In summation, liberal proponents of the non-initiation of force principle can only support abortion if they are willing to be inconsistent and arbitrary in their application of the principle or if they are willing to endorse not just infanticide but the eating of newborn infants or state mandated vegetarianism or coercive abortions. These policies are an anathema to most liberals; as such, abortion is not liberal.
[i] John Stuart Mill, On Liberty (London: Penguin Classics, 1985), 69.
[ii] Ibid. 71.
[iii] Murray N Rothbard, For A New Liberty: The Libertarian Manifesto (New York: Collier Books, 2002) 23.

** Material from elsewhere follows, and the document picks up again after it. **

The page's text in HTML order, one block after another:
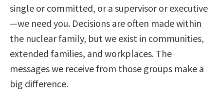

[iv] Francis J. Beckwith & Stephen Thomas, “Consent, Sex, and the Prenatal Rapist; A Brief Reply to McDonagh’s Suggested Revision of Roe v Wade,” Journal of Libertarian Studies 17: 3 (2003): 4.
[v] Ibid, 6.
[vi] Peter Creswell “Not PC: Cue Card Libertarianism – Abortion”
http://pc.blogspot.com/2005/05/cue-card-libertarianism-abortion.html.
[vii] Here I am influenced by Peter Kreeft, The Unaborted Socrates (Downers Grove, IL: InterVarsity Press, 1983), 45-47 and Francis J Beckwith, Politically Correct Death, 124.
[viii] David Boonin, A Defense of Abortion (Cambridge: Cambridge University Press, 2003) 125.
[ix] Ibid, 121.
[x] Ibid.
[xi] Ibid.
[xii] Ibid.
[xiii] It is generally accepted that sentience occurs around 24 week’s gestation. There is some dispute over this and some scientists date sentience in the first 14 weeks of gestation.
[xiv] Michael Tooley, Abortion and Infanticide (New York: Oxford University Press, 1983) Ch. 11.5.